*Data*:
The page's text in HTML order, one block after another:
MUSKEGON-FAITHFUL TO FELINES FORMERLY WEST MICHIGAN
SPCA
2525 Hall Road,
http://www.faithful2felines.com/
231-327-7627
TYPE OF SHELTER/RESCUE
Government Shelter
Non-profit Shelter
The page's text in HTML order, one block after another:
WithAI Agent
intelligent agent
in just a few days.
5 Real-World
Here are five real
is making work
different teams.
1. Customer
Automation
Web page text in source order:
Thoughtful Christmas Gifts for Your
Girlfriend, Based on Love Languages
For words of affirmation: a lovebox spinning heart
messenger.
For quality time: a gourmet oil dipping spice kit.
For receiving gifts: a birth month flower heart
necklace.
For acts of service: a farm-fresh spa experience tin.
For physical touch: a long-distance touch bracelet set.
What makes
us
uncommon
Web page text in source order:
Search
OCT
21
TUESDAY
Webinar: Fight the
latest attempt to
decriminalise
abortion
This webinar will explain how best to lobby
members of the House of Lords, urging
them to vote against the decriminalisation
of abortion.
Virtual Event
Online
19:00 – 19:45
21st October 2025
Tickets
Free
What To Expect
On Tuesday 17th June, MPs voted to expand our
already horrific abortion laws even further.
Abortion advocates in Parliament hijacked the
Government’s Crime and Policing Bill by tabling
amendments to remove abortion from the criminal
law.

*Task requirements*:
Repeat the material, keeping every word exactly as it is.

*Reply*:
The page's text in HTML order, one block after another:
MUSKEGON-FAITHFUL TO FELINES FORMERLY WEST MICHIGAN
SPCA
2525 Hall Road,
http://www.faithful2felines.com/
231-327-7627
TYPE OF SHELTER/RESCUE
Government Shelter
Non-profit Shelter
The page's text in HTML order, one block after another:
WithAI Agent
intelligent agent
in just a few days.
5 Real-World
Here are five real
is making work
different teams.
1. Customer
Automation
Web page text in source order:
Thoughtful Christmas Gifts for Your
Girlfriend, Based on Love Languages
For words of affirmation: a lovebox spinning heart
messenger.
For quality time: a gourmet oil dipping spice kit.
For receiving gifts: a birth month flower heart
necklace.
For acts of service: a farm-fresh spa experience tin.
For physical touch: a long-distance touch bracelet set.
What makes
us
uncommon
Web page text in source order:
Search
OCT
21
TUESDAY
Webinar: Fight the
latest attempt to
decriminalise
abortion
This webinar will explain how best to lobby
members of the House of Lords, urging
them to vote against the decriminalisation
of abortion.
Virtual Event
Online
19:00 – 19:45
21st October 2025
Tickets
Free
What To Expect
On Tuesday 17th June, MPs voted to expand our
already horrific abortion laws even further.
Abortion advocates in Parliament hijacked the
Government’s Crime and Policing Bill by tabling
amendments to remove abortion from the criminal
law.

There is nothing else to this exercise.